Мне приходится спать на животе, чтобы Муки мог уютно устроиться у меня на затылке под моими длинными волосами. Он просыпается 4–5 раз за ночь, чтобы попить молока: забирается ко мне на лицо и потирает мое ухо. После кормления он должен пописать и покакать, но не всегда принимает во внимание, что для этого нужно покинуть пределы моей кровати. Он предпочитает возвращаться к моим все более и более напоминающим воронье гнездо волосам. Как правило, ночью он становится смелее – исследует, бегает по моему телу и лихорадочно лазает по сетке от москитов. Его активность достигает пика около четырех утра и заключается в том, что он изо всех сил трет мои уши и изучает волосы. Этим утром я выгляжу как Роберт Смит из рок-группы The Cure.


Согласно Дарвину, все это должно было стать моей второй натурой. Должен был пробудиться материнский инстинкт и превратить меня в интуитивно мудрую и самоотверженную медсестру. Но правда в том, что этот опыт оказался для меня чрезвычайно тяжелым – я чувствовала себя раздраженной, измученной и не горела желанием повторять это печальное испытание, хотя бы ради моих оскверненных испражнениями волос.
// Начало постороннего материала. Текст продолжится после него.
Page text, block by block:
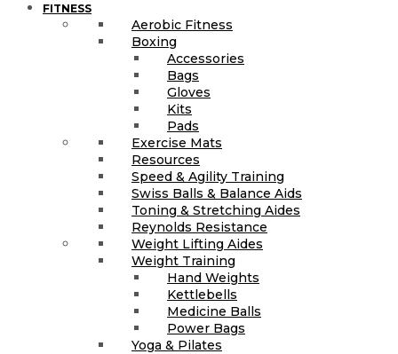
FITNESS
Aerobic Fitness
Boxing
Accessories
Bags
Gloves
Kits
Pads
Exercise Mats
Resources
Speed & Agility Training
Swiss Balls & Balance Aids
Toning & Stretching Aides
Reynolds Resistance
Weight Lifting Aides
Weight Training
Hand Weights
Kettlebells
Medicine Balls
Power Bags
Yoga & Pilates

В то время мне было тридцать девять, и я мучилась вопросом, стоит ли мне самой заводить детей. Моя ночь с Муки только укрепила подозрение, что я происходила из длинной линии не особо заботливых женщин. Если и существует такая вещь, как материнский инстинкт, то я почти уверовала в то, что у меня его нет.

Миф о материнском инстинкте

Самки животных долгое время воспринимались исключительно как матери, как будто никакой другой роли для них не существовало. Материнство – эмоциональная тема, синонимичная заботе и самопожертвованию, и как таковая пронизана заблуждениями, наиболее фундаментальным из которых является то, что все самки рождаются матерями по своей натуре, они изначально наделены этим мистическим материнским инстинктом, который заставляет их без усилий интуитивно понимать все потребности своего потомства.
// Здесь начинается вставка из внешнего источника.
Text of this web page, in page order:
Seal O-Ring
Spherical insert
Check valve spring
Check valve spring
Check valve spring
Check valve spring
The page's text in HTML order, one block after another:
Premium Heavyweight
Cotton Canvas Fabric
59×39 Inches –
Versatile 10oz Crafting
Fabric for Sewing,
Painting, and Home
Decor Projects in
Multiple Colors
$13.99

Наиболее очевидный изъян этой идеи заключается в том, что, согласно ей, забота о детенышах является исключительно обязанностью самки. Мать Муки кормила бы его грудью каждые несколько часов. Но после очередного кормления она бы прогоняла его, совершенно несентиментально кусая за лапы или хвост и заставляя его отца брать на себя роль основного родителя и таскать Муки 90 % времени.

Самоотверженный уход за детьми, демонстрируемый отцами ночных обезьян, по общему признанию, не является нормой среди млекопитающих (лишь у одного из десяти видов можно наблюдать прямую заботу самцов о детенышах). Это объясняется тем фактом, что самки плацентарных млекопитающих физически отвечают как за высиживание, так и за кормление своих детенышей, что не позволяет им уклониться от ухода за потомством. У самцов млекопитающих могут быть соски, но только у самки они вырабатывают молоко, за несколькими примечательными исключениями: два вида фруктовых летучих мышей, некоторые инбредные домашние овцы и несколько выживших военнопленных времен Второй мировой войны.[32] У многих лактация длится гораздо дольше, чем беременность, и привязывает их к родительским обязанностям на месяцы, если не на годы (например, известно, что орангутанги кормят грудью в течение восьми или девяти лет). Эта ответственность долгое время рассматривалась как ограничение для самок: дорогостоящее энергетическое препятствие, которое ограничивает доступные им жизненные стратегии. Самцы млекопитающих, напротив, могут все бросить в любой момент после оплодотворения и тратить свою энергию на размножение с несколькими самками и борьбу с другими самцами.

Как только самки освобождаются от физиологических обязанностей в виде беременности и лактации, как и в остальном животном мире, отцы становятся гораздо более преданными. Среди птиц забота обоих родителей составляет подавляющее большинство, при этом 90 % птичьих пар разделяют нагрузку. Откатимся назад по эволюционной шкале, и отцовская забота станет не только более распространенной, но и попросту привычной. Среди рыб почти у двух третей видов всю заботу по уходу за потомством выполняют отцы-одиночки, а мамы лишь жертвуют икру, прежде чем исчезнуть навсегда. Некоторые, как самец морского конька, даже рожают.